Roadmap. I. Introduction (problem statement + data model). II. State of the art (Localization via Capon beamforming and MUSIC). III. Localization via PARAFAC.
Mar 4, 2014 - Proof using the coupling technique main problem: given l queries, upper bound the probability that, for every two consecutive rounds, the l + ...
There's an Android app for the alarm. â· Protect your house against burglars. â· Controllable by SMS. But it's not very user friendly... Comply to a strict SMS ...
May 10, 2010 - Decryption of malicious URLs. ⢠Silent installation of ... Self Signed, Open Signed Online insufficient: ... PETRAN - PE file preprocessor V02.01 (Build 576). Copyright (c) .... Download Yxes variant from remote server. Store in ...

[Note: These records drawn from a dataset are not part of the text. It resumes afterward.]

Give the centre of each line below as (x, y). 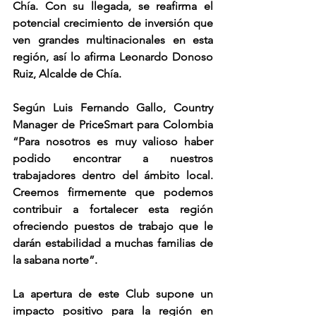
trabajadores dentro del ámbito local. (113, 175)
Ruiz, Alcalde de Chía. (67, 74)
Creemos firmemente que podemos (113, 192)
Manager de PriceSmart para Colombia (113, 124)
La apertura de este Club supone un (113, 294)
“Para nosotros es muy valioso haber (113, 141)
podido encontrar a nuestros (113, 158)
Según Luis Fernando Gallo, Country (113, 108)
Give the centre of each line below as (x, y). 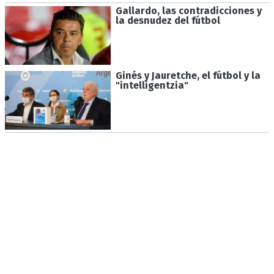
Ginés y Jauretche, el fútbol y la (188, 76)
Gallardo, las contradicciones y (188, 10)
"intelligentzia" (152, 86)
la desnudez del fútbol (168, 20)
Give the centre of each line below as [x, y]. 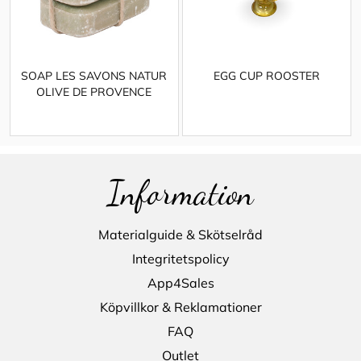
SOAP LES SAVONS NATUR [94, 75]
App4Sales [180, 282]
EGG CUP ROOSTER [266, 75]
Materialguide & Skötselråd [180, 234]
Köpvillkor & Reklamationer [180, 307]
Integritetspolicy [180, 258]
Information [180, 193]
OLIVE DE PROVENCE [94, 91]
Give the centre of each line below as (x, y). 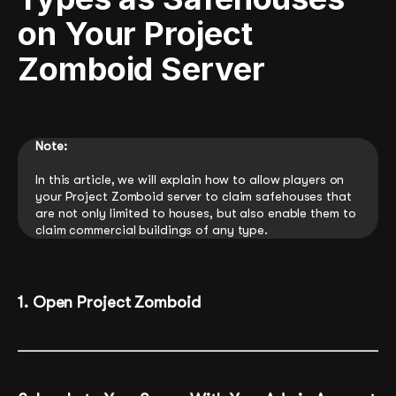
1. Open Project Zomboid (109, 302)
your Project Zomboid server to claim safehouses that (194, 196)
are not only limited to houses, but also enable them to (196, 213)
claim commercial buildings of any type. (152, 229)
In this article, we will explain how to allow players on (190, 179)
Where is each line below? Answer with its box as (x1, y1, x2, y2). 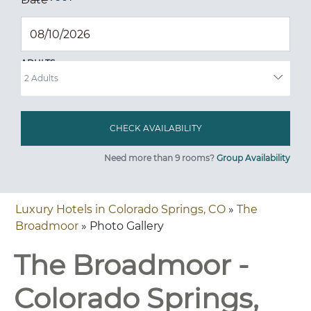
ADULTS (21, 58, 55, 68)
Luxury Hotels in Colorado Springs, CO (15, 203, 226, 216)
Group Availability (217, 153, 290, 163)
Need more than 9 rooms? (104, 153, 217, 163)
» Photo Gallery (78, 219, 164, 233)
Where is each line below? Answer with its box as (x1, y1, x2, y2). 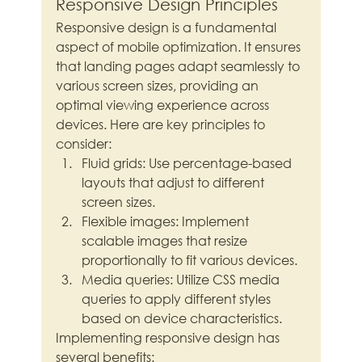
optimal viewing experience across (56, 96, 273, 114)
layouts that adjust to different (82, 174, 268, 192)
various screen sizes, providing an (56, 77, 263, 95)
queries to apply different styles (82, 290, 275, 308)
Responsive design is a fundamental (56, 19, 280, 36)
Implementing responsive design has (56, 329, 284, 347)
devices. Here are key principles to (56, 116, 269, 133)
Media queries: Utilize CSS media (82, 271, 284, 288)
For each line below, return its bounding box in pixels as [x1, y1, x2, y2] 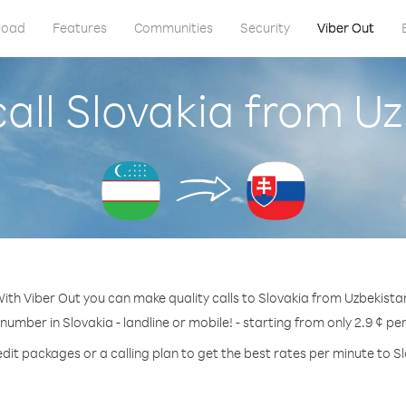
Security [239, 19, 290, 36]
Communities [133, 19, 213, 36]
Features [52, 19, 107, 36]
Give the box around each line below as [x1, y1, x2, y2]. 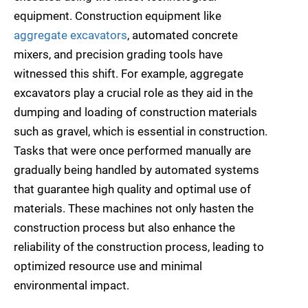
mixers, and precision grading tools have [14, 47, 223, 61]
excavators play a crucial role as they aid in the [14, 85, 253, 100]
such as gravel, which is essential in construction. [14, 124, 267, 138]
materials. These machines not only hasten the [14, 201, 254, 215]
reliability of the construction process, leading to [14, 239, 264, 254]
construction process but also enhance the [14, 220, 235, 234]
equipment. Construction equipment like [14, 8, 221, 23]
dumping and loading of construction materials [14, 104, 257, 119]
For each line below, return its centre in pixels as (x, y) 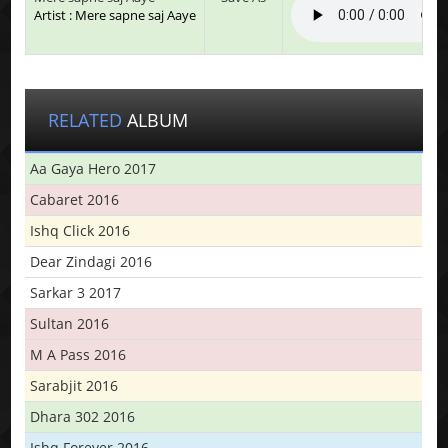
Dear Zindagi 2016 (91, 261)
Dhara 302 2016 (83, 416)
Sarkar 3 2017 (76, 292)
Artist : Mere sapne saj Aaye (115, 14)
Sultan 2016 (70, 323)
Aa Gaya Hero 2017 (93, 168)
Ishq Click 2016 (80, 230)
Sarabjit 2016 (74, 385)
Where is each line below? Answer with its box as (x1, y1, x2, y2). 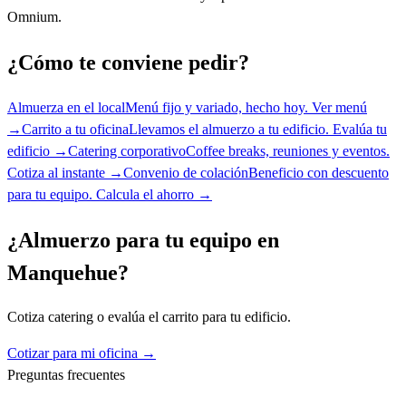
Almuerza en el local (7, 99, 125, 115)
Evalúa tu (333, 121, 387, 137)
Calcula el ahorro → (96, 186, 212, 202)
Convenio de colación (123, 164, 248, 180)
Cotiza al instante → (7, 164, 123, 180)
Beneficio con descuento (248, 164, 389, 180)
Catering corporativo (68, 142, 186, 159)
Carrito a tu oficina (22, 121, 129, 137)
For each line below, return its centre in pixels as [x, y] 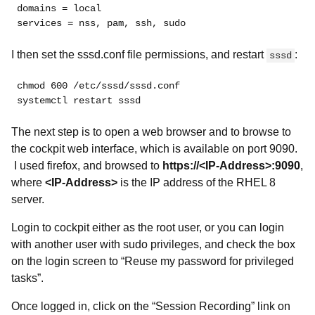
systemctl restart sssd [79, 101]
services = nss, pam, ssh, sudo [101, 23]
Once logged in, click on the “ [83, 306]
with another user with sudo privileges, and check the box [153, 244]
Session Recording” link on [223, 306]
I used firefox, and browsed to [87, 166]
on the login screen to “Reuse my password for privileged [153, 261]
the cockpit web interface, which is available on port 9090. [154, 149]
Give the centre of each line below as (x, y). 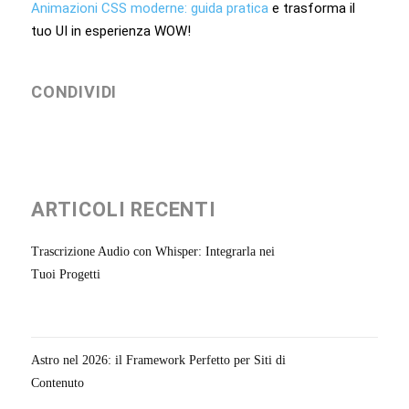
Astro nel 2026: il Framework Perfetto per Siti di (158, 360)
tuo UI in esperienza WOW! (111, 31)
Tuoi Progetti (66, 274)
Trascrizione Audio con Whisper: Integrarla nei (153, 251)
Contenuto (58, 383)
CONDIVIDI (74, 91)
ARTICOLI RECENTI (124, 209)
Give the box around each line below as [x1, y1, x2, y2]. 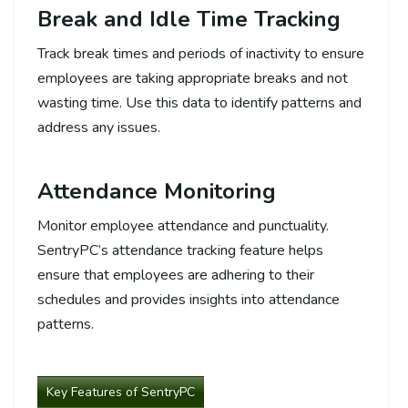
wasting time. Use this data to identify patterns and [37, 92, 362, 113]
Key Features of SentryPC [46, 382, 195, 401]
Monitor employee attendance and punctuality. [37, 215, 329, 236]
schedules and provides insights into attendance [37, 289, 340, 310]
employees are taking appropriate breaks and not [37, 67, 348, 88]
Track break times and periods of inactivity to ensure [37, 43, 364, 64]
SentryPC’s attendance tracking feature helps [37, 240, 323, 260]
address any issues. [37, 117, 160, 138]
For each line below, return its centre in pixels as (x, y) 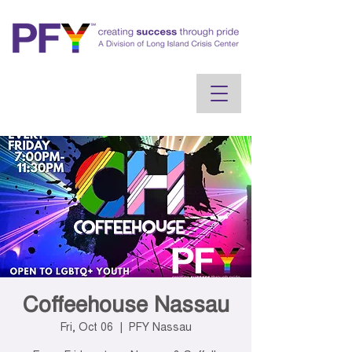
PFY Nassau (160, 328)
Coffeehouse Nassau (126, 307)
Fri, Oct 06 (86, 328)
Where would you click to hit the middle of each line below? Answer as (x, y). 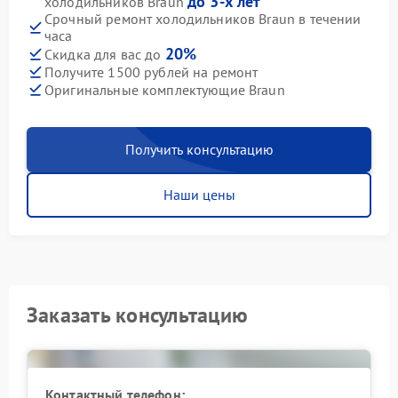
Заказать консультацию (138, 315)
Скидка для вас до (105, 54)
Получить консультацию (199, 149)
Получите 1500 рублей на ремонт (151, 72)
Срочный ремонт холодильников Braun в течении (203, 19)
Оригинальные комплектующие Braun (165, 89)
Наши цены (199, 195)
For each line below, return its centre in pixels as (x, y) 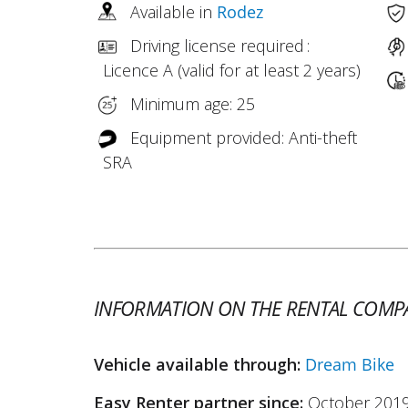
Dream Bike (350, 364)
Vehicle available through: (200, 364)
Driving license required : (220, 45)
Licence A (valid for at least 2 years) (232, 70)
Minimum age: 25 (193, 103)
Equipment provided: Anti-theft (244, 137)
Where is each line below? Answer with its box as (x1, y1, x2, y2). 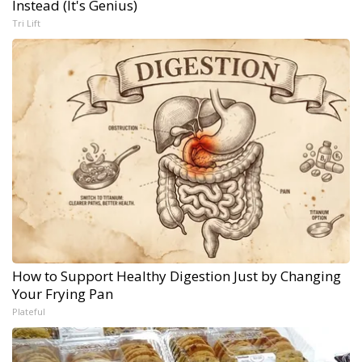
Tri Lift (12, 16, 40, 29)
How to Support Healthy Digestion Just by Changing (12, 266, 341, 285)
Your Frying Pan (12, 284, 113, 303)
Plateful (12, 305, 45, 318)
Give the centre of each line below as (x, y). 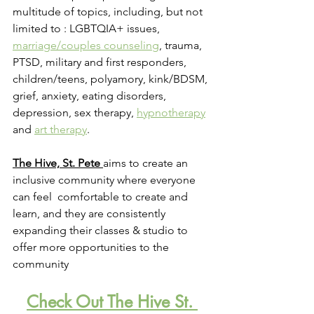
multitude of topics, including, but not (109, 12)
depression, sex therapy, (75, 113)
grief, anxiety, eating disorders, (91, 96)
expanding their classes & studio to (102, 231)
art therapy (61, 130)
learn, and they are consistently (90, 214)
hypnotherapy (171, 113)
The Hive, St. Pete (56, 163)
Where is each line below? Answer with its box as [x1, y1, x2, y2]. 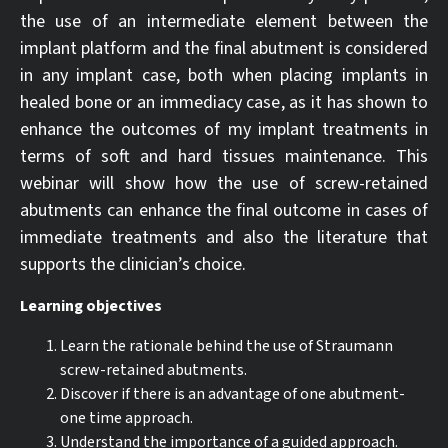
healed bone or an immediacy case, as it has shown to [20, 90, 428, 115]
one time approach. [60, 407, 193, 429]
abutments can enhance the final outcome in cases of [20, 198, 428, 223]
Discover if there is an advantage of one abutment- [60, 383, 405, 405]
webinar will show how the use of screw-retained [20, 171, 428, 196]
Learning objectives [20, 295, 162, 317]
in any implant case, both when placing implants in [20, 63, 428, 88]
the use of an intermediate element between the [20, 9, 428, 34]
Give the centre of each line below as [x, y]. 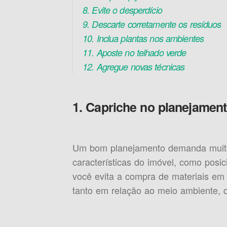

Own the malware adm1ns :D. ⢠Install Zitmo on lab phone 1. ⢠Send SET ADMIN command by. SMS with phone number of lab phone 2. Mobile malware in ...
C tx n n. ∆. = ),( α. (3) Define duration so that the dynamics looks simple. t m n. ∆. = η. Fluctuations: ab n b n a n ww δ α. 1. =〉∆∆〈 mass ab n t m δ η. ∆. = clocks ...
Package's zip date. -rw-r--r-- 1 axelle axelle 664 Dec 20 03:36 CERT.RSA ... Enumerate all apps, collecting meta data â Often new apps ... Must mock an actual device â Only see applications viewable ..... Data mining to compute weights.
O/n Debark, Simien Park Hotel 0581113481. Simien National Park. Day 8. Drive north via Adi Arkay, May Tsemre, Inda Selassie âShireâ & east in to Axum.
Using the Ï2-distance â computing distances from all the principal .... Surface.feeling -2.52. 2.63. 3.62 .... A website with documentation, examples, data sets:.